# Why can we treat a ball as a point mass to calculate torque?

A sphere of radius $$R$$ is supported by a rope attached to a wall as shown in the below figure. The rope makes an angle $$\theta$$ with respect to the wall. The point where the rope is attached to the ball is such that if the line of the rope is extended it crosses the horizontal line through the center of the ball at a distance $$3R/2$$ from the wall. What isthat the minimum $$μ_s$$ between wall and ball for this to be possible?

The answer claims that: The forces that do apply a torque are the force of gravity acting downward at $$C$$, so that $$\tau_g = MgR/2$$.

What I'd like to understand is why we calculate the torque of the ball due to gravity with respect to point $$O$$ by treating the ball as if it's entire mass is at point $$C$$? Is that indeed what the answer is supposing? It seems to me that the correct answer would require calculating the torque by coming up with an integral that treats the mass as evenly distributed throughout the ball.

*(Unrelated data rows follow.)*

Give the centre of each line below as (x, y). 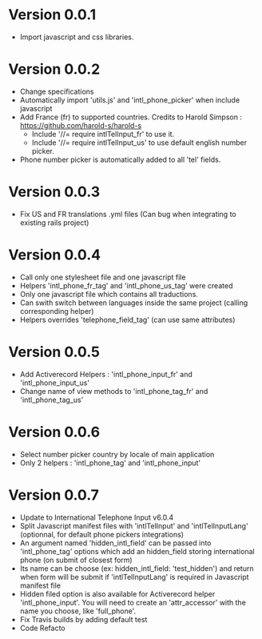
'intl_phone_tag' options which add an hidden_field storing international (137, 551)
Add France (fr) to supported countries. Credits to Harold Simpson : (131, 117)
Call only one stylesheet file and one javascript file (103, 277)
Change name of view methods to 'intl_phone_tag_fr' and (114, 391)
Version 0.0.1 (52, 15)
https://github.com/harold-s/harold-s (81, 125)
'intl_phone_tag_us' (52, 400)
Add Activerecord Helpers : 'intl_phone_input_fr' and (106, 374)
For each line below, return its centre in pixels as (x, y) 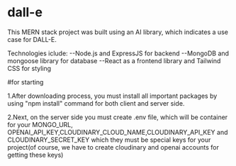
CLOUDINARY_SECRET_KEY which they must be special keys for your (109, 140)
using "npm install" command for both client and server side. (96, 103)
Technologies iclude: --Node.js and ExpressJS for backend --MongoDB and (118, 53)
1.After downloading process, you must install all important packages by (112, 96)
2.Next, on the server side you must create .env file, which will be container (118, 117)
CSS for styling (29, 68)
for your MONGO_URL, (40, 124)
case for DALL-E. (32, 39)
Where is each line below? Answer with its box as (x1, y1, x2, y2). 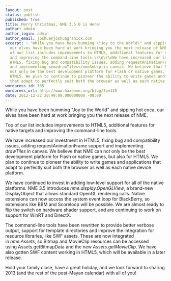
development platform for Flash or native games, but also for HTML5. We (5, 154, 158, 160)
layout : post (5, 7, 33, 13)
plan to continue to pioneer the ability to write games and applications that (5, 159, 161, 165)
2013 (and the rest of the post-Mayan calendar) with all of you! (5, 270, 136, 276)
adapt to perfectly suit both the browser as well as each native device (5, 164, 151, 171)
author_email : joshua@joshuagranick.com (5, 36, 93, 41)
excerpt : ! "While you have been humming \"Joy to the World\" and (5, 41, 152, 46)
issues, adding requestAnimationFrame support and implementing (5, 143, 144, 149)
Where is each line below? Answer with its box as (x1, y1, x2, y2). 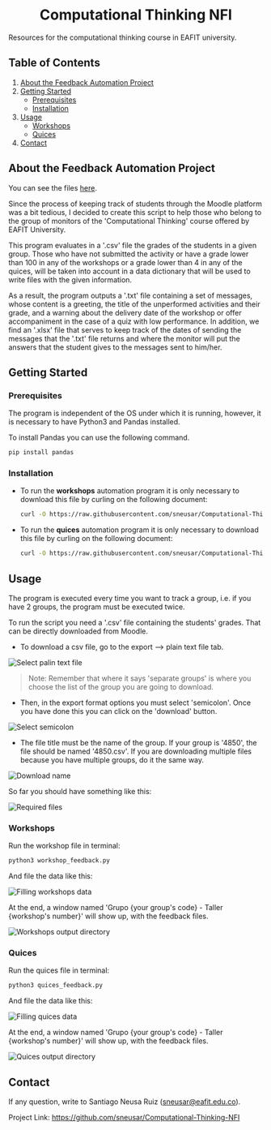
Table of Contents (8, 56, 101, 70)
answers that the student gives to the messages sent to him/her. (8, 342, 222, 352)
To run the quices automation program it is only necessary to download (19, 525, 259, 535)
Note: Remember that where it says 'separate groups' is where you (28, 673, 252, 683)
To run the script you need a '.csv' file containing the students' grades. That (8, 617, 261, 627)
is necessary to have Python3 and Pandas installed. (8, 417, 180, 427)
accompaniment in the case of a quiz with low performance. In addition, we (8, 316, 260, 326)
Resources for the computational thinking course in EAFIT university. (8, 32, 237, 42)
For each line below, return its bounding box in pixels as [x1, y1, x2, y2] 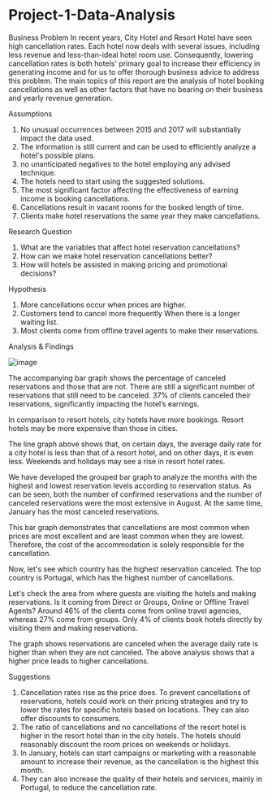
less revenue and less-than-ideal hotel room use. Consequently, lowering [8, 50, 253, 59]
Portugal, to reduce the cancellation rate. [19, 782, 158, 792]
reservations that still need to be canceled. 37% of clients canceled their [8, 390, 252, 400]
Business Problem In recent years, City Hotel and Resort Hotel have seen [8, 33, 253, 42]
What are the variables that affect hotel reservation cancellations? [19, 242, 241, 252]
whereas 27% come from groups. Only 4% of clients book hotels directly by [8, 614, 262, 624]
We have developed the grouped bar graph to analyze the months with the [8, 472, 257, 481]
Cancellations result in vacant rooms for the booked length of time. [19, 202, 244, 212]
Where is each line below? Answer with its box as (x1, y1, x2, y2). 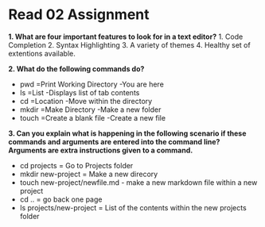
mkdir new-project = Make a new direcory (19, 169, 158, 179)
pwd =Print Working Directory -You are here (19, 79, 165, 89)
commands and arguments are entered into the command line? (8, 137, 220, 146)
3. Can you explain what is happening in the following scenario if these (8, 129, 247, 138)
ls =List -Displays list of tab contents (19, 87, 140, 97)
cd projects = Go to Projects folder (19, 160, 134, 170)
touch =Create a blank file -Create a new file (19, 113, 166, 122)
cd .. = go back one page (19, 194, 103, 204)
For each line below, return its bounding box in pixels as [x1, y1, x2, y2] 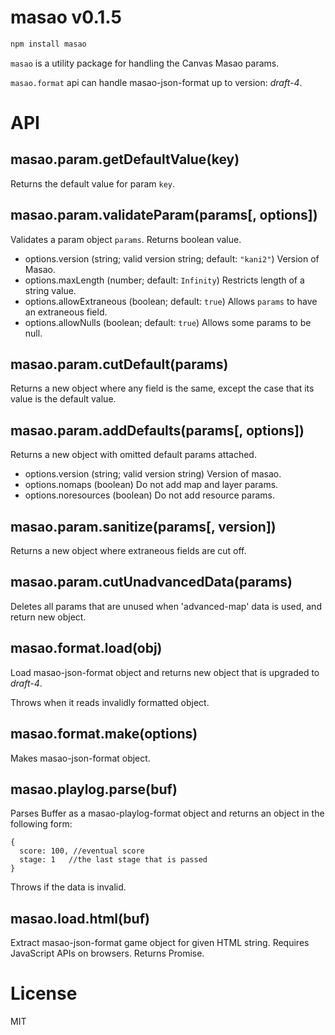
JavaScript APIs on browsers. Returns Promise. [10, 947, 205, 960]
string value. [24, 284, 77, 296]
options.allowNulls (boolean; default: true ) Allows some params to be [24, 316, 312, 328]
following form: [10, 818, 73, 830]
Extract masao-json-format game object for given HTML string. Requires [10, 937, 310, 949]
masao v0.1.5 [10, 6, 122, 29]
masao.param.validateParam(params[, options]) [10, 207, 318, 224]
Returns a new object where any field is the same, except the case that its [10, 382, 315, 395]
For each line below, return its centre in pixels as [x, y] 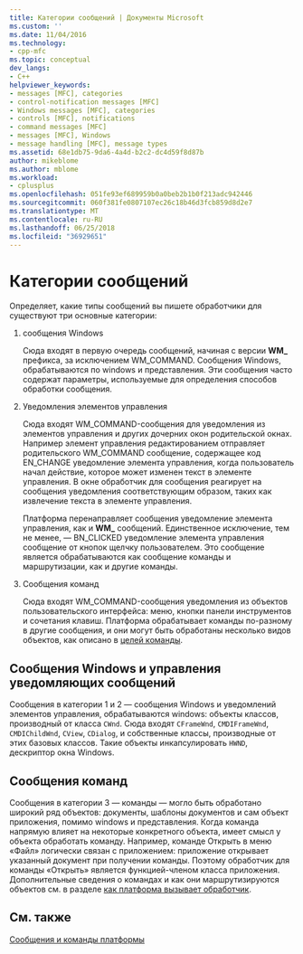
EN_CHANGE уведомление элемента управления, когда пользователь [158, 463]
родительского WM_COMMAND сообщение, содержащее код [142, 453]
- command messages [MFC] [58, 128]
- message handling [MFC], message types [89, 144]
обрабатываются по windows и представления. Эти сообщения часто [157, 370]
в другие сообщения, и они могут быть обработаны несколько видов [156, 630]
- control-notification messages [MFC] [85, 102]
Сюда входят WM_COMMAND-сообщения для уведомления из [144, 424]
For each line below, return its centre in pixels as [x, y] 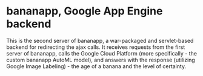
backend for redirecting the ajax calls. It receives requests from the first [96, 47]
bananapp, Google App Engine [85, 11]
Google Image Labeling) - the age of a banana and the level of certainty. [96, 66]
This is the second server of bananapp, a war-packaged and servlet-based [100, 40]
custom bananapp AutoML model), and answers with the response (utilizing [101, 60]
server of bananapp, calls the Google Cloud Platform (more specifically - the [101, 53]
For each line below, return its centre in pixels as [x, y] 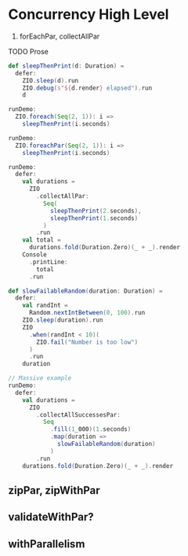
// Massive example [40, 378]
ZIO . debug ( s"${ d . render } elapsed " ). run [87, 88]
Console [34, 255]
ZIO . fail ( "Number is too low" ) [87, 342]
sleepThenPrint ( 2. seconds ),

Calculating the torque on a rigid body w.r.t to the point $$\vec 0$$ (WLOG) with gravity pointing in a constant direction $$\hat n$$ is accomplished by integrating over the rigid body, with each differential mass element $$dm$$ at position $$\vec R$$, the differential torque:

$$\tau = \int d \tau = \int \vec r \times (dm)g \hat{n} = \left( \int \vec r \, dm \right) \times g\hat{n}$$

But since the center of mass $$\vec C$$ is defined as $$\left( \int \vec r \, dm \right)/M$$, where $$M = \int dm$$ is the total mass of the rigid body,

$$\tau = \vec C \times \left( Mg \hat{n} \right)$$

The crucial assumption that reduced the torque to a cross product involving the total weight of the object $$Mg\hat{n}$$ and the center of mass (w.r.t. $$\vec 0$$) $$\vec{C}$$ is that the strength and direction of the gravitational field are constant across the rigid body. If this were not true, I could not have popped $$g$$ and $$\hat{n}$$ out of the integral above.

The torques can be calculated in respect to any point, and it generally requires taking integrals. However, there are some basic tricks to simplify life. One of them is choosing the rotation axis at the point that is located on the line of action of one of the forces, which renders the arm of this force to have zero length, resulting in zero torque. Thus, choosing point O as the rotation axis makes it unnecessary to calculate the torque due to the tension force of the rope.

Another trick is that the torque of a symmetric object (a sphere or a cylinder with axis along the rotation axis) can be calculated as if all its mass was located in the center of the sphere (axis of the cylinder). The answer by @jwimberley provides the simple proof that this is indeed the case.